(Listed records Opens)

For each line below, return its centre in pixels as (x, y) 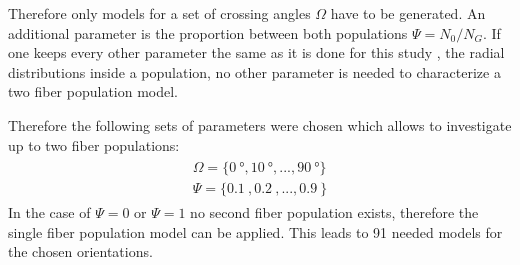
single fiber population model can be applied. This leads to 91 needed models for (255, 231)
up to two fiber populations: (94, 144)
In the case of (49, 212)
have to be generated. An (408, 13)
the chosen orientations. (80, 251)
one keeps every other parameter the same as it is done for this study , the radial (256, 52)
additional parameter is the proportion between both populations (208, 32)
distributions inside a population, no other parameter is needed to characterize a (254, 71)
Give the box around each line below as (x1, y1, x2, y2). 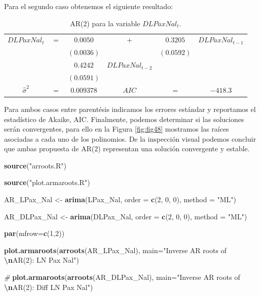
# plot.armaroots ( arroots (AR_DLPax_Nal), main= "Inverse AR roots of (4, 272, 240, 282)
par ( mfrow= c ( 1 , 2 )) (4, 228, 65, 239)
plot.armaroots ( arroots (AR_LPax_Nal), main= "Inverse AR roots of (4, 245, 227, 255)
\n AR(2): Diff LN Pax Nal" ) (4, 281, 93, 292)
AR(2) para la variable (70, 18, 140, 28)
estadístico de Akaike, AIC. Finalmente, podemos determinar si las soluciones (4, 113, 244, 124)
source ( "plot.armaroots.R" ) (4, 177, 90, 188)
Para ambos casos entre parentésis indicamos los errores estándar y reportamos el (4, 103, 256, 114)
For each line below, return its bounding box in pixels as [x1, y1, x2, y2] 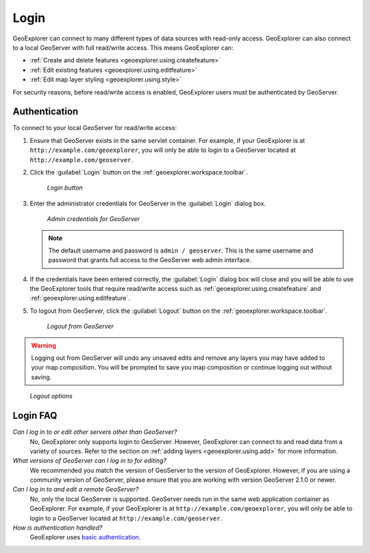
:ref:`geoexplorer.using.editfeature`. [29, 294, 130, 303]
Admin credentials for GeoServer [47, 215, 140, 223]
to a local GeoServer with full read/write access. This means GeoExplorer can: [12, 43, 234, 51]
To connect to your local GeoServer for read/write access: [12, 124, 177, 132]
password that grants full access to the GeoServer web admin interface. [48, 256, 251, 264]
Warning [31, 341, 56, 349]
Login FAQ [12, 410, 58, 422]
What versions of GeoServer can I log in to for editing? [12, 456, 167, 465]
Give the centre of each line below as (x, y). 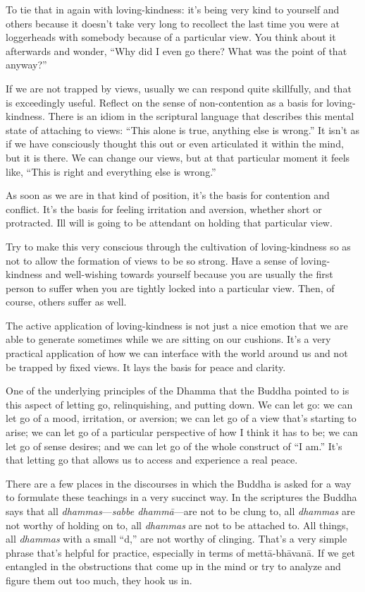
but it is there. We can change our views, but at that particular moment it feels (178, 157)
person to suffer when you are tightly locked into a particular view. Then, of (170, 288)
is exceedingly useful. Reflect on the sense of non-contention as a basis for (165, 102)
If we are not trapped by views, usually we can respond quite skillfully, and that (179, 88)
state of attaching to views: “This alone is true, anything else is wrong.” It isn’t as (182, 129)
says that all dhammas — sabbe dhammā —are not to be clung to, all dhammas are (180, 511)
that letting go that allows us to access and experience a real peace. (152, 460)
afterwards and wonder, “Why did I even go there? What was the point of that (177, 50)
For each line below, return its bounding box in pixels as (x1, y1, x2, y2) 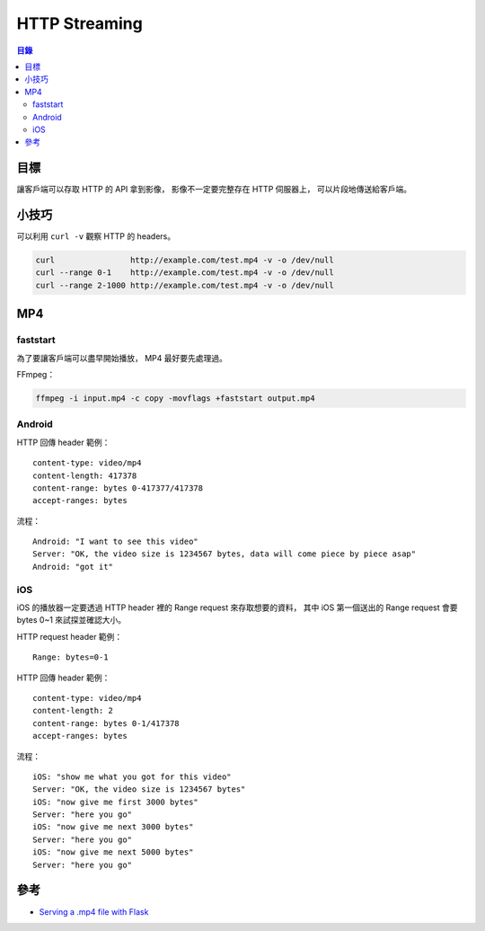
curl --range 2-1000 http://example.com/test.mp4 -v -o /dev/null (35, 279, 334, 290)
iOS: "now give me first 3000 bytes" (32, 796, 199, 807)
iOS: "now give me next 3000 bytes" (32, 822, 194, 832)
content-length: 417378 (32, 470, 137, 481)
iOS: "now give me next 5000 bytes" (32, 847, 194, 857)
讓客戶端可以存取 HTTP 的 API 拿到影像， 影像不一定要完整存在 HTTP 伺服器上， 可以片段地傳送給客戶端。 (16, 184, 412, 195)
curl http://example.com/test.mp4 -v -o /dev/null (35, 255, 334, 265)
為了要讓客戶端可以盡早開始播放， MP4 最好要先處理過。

(Listed records Closes)

• [Task directions] These entries are to be printed again word for word, except for the pictures.

• [Answer to this problem]
For each line below, return its centre in pixels as (x, y) 
single fiber population model can be applied. This leads to 91 needed models for (255, 231)
up to two fiber populations: (94, 144)
In the case of (49, 212)
have to be generated. An (408, 13)
the chosen orientations. (80, 251)
one keeps every other parameter the same as it is done for this study , the radial (256, 52)
additional parameter is the proportion between both populations (208, 32)
distributions inside a population, no other parameter is needed to characterize a (254, 71)
Give the box around each line below as (x1, y1, x2, y2). 
# plot.armaroots ( arroots (AR_DLPax_Nal), main= "Inverse AR roots of (4, 272, 240, 282)
par ( mfrow= c ( 1 , 2 )) (4, 228, 65, 239)
plot.armaroots ( arroots (AR_LPax_Nal), main= "Inverse AR roots of (4, 245, 227, 255)
\n AR(2): Diff LN Pax Nal" ) (4, 281, 93, 292)
AR(2) para la variable (70, 18, 140, 28)
estadístico de Akaike, AIC. Finalmente, podemos determinar si las soluciones (4, 113, 244, 124)
source ( "plot.armaroots.R" ) (4, 177, 90, 188)
Para ambos casos entre parentésis indicamos los errores estándar y reportamos el (4, 103, 256, 114)
For each line below, return its bounding box in pixels as [x1, y1, x2, y2] 
:ref:`geoexplorer.using.editfeature`. [29, 294, 130, 303]
Admin credentials for GeoServer [47, 215, 140, 223]
to a local GeoServer with full read/write access. This means GeoExplorer can: [12, 43, 234, 51]
To connect to your local GeoServer for read/write access: [12, 124, 177, 132]
password that grants full access to the GeoServer web admin interface. [48, 256, 251, 264]
Warning [31, 341, 56, 349]
Login FAQ [12, 410, 58, 422]
What versions of GeoServer can I log in to for editing? [12, 456, 167, 465]
Give the centre of each line below as (x, y). 
but it is there. We can change our views, but at that particular moment it feels (178, 157)
person to suffer when you are tightly locked into a particular view. Then, of (170, 288)
is exceedingly useful. Reflect on the sense of non-contention as a basis for (165, 102)
If we are not trapped by views, usually we can respond quite skillfully, and that (179, 88)
state of attaching to views: “This alone is true, anything else is wrong.” It isn’t as (182, 129)
says that all dhammas — sabbe dhammā —are not to be clung to, all dhammas are (180, 511)
that letting go that allows us to access and experience a real peace. (152, 460)
afterwards and wonder, “Why did I even go there? What was the point of that (177, 50)
For each line below, return its bounding box in pixels as (x1, y1, x2, y2) 
curl --range 2-1000 http://example.com/test.mp4 -v -o /dev/null (35, 279, 334, 290)
iOS: "now give me first 3000 bytes" (32, 796, 199, 807)
iOS: "now give me next 3000 bytes" (32, 822, 194, 832)
content-length: 417378 (32, 470, 137, 481)
iOS: "now give me next 5000 bytes" (32, 847, 194, 857)
讓客戶端可以存取 HTTP 的 API 拿到影像， 影像不一定要完整存在 HTTP 伺服器上， 可以片段地傳送給客戶端。 (16, 184, 412, 195)
curl http://example.com/test.mp4 -v -o /dev/null (35, 255, 334, 265)
為了要讓客戶端可以盡早開始播放， MP4 最好要先處理過。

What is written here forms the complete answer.